[Dataset records — start]

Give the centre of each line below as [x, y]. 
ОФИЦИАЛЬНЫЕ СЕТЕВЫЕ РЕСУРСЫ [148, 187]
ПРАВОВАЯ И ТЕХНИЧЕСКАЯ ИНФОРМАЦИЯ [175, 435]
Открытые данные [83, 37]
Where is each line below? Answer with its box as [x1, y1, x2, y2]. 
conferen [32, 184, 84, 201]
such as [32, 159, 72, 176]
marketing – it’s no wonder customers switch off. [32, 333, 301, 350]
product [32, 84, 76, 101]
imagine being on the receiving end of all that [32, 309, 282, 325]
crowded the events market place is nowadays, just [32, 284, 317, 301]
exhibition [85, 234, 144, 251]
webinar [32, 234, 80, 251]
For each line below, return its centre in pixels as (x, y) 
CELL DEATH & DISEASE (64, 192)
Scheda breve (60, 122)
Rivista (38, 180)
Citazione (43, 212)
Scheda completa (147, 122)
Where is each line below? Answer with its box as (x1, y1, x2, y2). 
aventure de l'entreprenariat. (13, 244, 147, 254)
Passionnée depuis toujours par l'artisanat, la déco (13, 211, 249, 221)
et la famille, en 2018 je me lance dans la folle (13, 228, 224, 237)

[Dataset records — finish]
[Dataset records — start]

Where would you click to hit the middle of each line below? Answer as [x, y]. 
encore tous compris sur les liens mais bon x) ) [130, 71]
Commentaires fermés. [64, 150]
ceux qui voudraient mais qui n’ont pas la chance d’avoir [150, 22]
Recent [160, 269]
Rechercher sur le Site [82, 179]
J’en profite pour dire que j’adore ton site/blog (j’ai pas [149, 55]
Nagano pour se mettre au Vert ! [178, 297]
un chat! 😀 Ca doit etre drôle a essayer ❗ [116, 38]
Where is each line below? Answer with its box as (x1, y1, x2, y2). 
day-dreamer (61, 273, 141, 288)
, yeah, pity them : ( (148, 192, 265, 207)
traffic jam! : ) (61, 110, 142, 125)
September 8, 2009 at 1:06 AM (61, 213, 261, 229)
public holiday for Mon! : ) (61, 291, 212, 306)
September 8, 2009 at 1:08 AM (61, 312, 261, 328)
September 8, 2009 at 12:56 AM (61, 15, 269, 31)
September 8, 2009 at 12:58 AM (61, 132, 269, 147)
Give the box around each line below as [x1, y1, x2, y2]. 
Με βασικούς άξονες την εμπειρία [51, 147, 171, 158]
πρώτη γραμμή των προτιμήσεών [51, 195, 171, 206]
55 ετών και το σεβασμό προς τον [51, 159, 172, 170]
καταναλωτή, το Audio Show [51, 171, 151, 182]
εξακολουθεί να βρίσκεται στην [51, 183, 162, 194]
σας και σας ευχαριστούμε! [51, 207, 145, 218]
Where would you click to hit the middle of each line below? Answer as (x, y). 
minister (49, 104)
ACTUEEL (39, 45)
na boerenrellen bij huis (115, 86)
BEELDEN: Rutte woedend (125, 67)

[Dataset records — finish]

[Required work] Once the line with "πρώτη γραμμή των" is found in the records above, print exactly that line and every line after it through the line with "BEELDEN: Rutte woedend (125, 67)".

[Task result]
πρώτη γραμμή των προτιμήσεών [51, 195, 171, 206]
55 ετών και το σεβασμό προς τον [51, 159, 172, 170]
καταναλωτή, το Audio Show [51, 171, 151, 182]
εξακολουθεί να βρίσκεται στην [51, 183, 162, 194]
σας και σας ευχαριστούμε! [51, 207, 145, 218]
Where would you click to hit the middle of each line below? Answer as (x, y). 
minister (49, 104)
ACTUEEL (39, 45)
na boerenrellen bij huis (115, 86)
BEELDEN: Rutte woedend (125, 67)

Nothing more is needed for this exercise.